What is being asked
Each entry needs to be reproduced verbatim.

Data extracted from a collection
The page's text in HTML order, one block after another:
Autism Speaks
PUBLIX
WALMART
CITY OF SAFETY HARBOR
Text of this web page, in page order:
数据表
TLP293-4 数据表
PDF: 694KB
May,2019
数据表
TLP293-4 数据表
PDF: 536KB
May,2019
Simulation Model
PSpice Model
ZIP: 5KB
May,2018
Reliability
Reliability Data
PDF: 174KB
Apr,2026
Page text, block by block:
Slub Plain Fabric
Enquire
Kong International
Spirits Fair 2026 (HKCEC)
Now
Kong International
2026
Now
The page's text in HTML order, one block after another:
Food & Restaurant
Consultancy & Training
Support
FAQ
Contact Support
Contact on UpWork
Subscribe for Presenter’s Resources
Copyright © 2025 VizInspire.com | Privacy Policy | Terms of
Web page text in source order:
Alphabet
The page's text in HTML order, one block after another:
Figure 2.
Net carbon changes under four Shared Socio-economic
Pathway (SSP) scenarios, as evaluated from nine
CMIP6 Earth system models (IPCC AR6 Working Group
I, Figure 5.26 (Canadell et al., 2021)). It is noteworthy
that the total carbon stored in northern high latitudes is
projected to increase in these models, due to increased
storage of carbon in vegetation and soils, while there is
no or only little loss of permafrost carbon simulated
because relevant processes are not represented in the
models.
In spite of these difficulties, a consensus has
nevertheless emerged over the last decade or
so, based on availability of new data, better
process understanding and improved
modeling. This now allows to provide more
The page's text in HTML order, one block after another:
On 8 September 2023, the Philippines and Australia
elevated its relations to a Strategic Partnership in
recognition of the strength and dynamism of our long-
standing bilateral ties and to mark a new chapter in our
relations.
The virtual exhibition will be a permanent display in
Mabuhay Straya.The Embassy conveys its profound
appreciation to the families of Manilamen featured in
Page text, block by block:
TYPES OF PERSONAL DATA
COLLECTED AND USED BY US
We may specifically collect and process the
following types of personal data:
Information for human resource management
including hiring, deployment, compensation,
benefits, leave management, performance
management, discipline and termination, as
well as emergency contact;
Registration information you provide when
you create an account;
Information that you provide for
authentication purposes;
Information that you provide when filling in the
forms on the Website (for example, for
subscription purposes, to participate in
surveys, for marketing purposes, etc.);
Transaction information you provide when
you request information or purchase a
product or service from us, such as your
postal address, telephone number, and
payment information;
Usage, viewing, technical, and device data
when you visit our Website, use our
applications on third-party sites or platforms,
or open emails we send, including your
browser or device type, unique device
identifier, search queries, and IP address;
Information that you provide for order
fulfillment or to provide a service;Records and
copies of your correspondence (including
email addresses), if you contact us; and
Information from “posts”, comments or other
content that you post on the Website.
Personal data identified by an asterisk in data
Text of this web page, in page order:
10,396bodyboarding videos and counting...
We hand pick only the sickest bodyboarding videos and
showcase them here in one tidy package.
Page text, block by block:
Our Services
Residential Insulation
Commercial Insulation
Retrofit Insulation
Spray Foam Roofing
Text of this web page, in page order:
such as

Exercise answer
The page's text in HTML order, one block after another:
Autism Speaks
PUBLIX
WALMART
CITY OF SAFETY HARBOR
Text of this web page, in page order:
数据表
TLP293-4 数据表
PDF: 694KB
May,2019
数据表
TLP293-4 数据表
PDF: 536KB
May,2019
Simulation Model
PSpice Model
ZIP: 5KB
May,2018
Reliability
Reliability Data
PDF: 174KB
Apr,2026
Page text, block by block:
Slub Plain Fabric
Enquire
Kong International
Spirits Fair 2026 (HKCEC)
Now
Kong International
2026
Now
The page's text in HTML order, one block after another:
Food & Restaurant
Consultancy & Training
Support
FAQ
Contact Support
Contact on UpWork
Subscribe for Presenter’s Resources
Copyright © 2025 VizInspire.com | Privacy Policy | Terms of
Web page text in source order:
Alphabet
The page's text in HTML order, one block after another:
Figure 2.
Net carbon changes under four Shared Socio-economic
Pathway (SSP) scenarios, as evaluated from nine
CMIP6 Earth system models (IPCC AR6 Working Group
I, Figure 5.26 (Canadell et al., 2021)). It is noteworthy
that the total carbon stored in northern high latitudes is
projected to increase in these models, due to increased
storage of carbon in vegetation and soils, while there is
no or only little loss of permafrost carbon simulated
because relevant processes are not represented in the
models.
In spite of these difficulties, a consensus has
nevertheless emerged over the last decade or
so, based on availability of new data, better
process understanding and improved
modeling. This now allows to provide more
The page's text in HTML order, one block after another:
On 8 September 2023, the Philippines and Australia
elevated its relations to a Strategic Partnership in
recognition of the strength and dynamism of our long-
standing bilateral ties and to mark a new chapter in our
relations.
The virtual exhibition will be a permanent display in
Mabuhay Straya.The Embassy conveys its profound
appreciation to the families of Manilamen featured in
Page text, block by block:
TYPES OF PERSONAL DATA
COLLECTED AND USED BY US
We may specifically collect and process the
following types of personal data:
Information for human resource management
including hiring, deployment, compensation,
benefits, leave management, performance
management, discipline and termination, as
well as emergency contact;
Registration information you provide when
you create an account;
Information that you provide for
authentication purposes;
Information that you provide when filling in the
forms on the Website (for example, for
subscription purposes, to participate in
surveys, for marketing purposes, etc.);
Transaction information you provide when
you request information or purchase a
product or service from us, such as your
postal address, telephone number, and
payment information;
Usage, viewing, technical, and device data
when you visit our Website, use our
applications on third-party sites or platforms,
or open emails we send, including your
browser or device type, unique device
identifier, search queries, and IP address;
Information that you provide for order
fulfillment or to provide a service;Records and
copies of your correspondence (including
email addresses), if you contact us; and
Information from “posts”, comments or other
content that you post on the Website.
Personal data identified by an asterisk in data
Text of this web page, in page order:
10,396bodyboarding videos and counting...
We hand pick only the sickest bodyboarding videos and
showcase them here in one tidy package.
Page text, block by block:
Our Services
Residential Insulation
Commercial Insulation
Retrofit Insulation
Spray Foam Roofing
Text of this web page, in page order:
such as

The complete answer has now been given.